The New York Times has published a critique of Coinbase’s internal diversity policies, with several former employees complaining of “racist or discriminatory” treatment.
The report by journalist Nathaniel Popper, published Friday, is based on commentary from 23 current and former Coinbase employees. It paints the picture of a company that “has long struggled with its management of Black employees.”
Coinbase, which became aware of a potential story during the fact-checking process, attempted to front-run the story Wednesday evening. The company emailed a statement to its employees and then published that email in a blog post, alerting the public to an imminent “negative story.”
“Given that this story may be read by your friends, family and professional contacts, we wanted to give everyone a heads-up and provide some important context,” the statement reads. Notably, it expressed the company's belief that the NYT’s report would “likely quote” three former Coinbase employees and one former contractor. This proved to be an underestimation.
'Never experienced anything like Coinbase'
The NYT's report details several incidences of allegedly discriminatory behavior, ranging from racial stereotyping to inadequate practices around the hiring and promotion of Black employees. The Times reports that at least 11 former employees contacted the human resources department or their managers about such incidents.
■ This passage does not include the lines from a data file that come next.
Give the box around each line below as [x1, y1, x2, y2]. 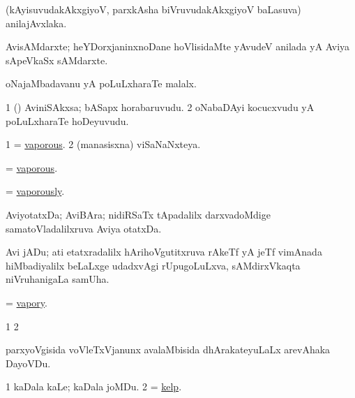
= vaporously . [6, 184, 65, 198]
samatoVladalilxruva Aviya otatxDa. [6, 221, 162, 235]
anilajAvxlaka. [6, 15, 67, 30]
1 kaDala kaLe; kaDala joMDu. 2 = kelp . [6, 379, 182, 394]
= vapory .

Crypto, like the larger tech industry, has come under fire for a lack of diversity. In an opinion piece for CoinDesk titled “The Crypto Community Needs to Stand Up and Fight Racism,” Robert Greenfield, CEO of Emerging Impact, wrote, “The crypto community is conveniently selective about what aspects of society it wants to change.”
“Most people of color working in tech know that there’s a diversity problem,” said one former Coinbase employee, Alysa Butler, in Popper’s article. “But I’ve never experienced anything like Coinbase.”
Kim Milosevich, a Coinbase spokesperson, told the New York Times the company “does not tolerate racial, gender or any other forms of discrimination.” She is also quoted as saying, “All claims of discrimination are treated very seriously, investigated by both internal and third parties, and the appropriate action is taken.”
Coinbase, an $8 billion exchange, made headlines in September after CEO Brian Armstrong published an open letter declaring Coinbase as an “apolitical” and “mission driven” company, with the understanding that social justice issues should not be discussed on company time or channels.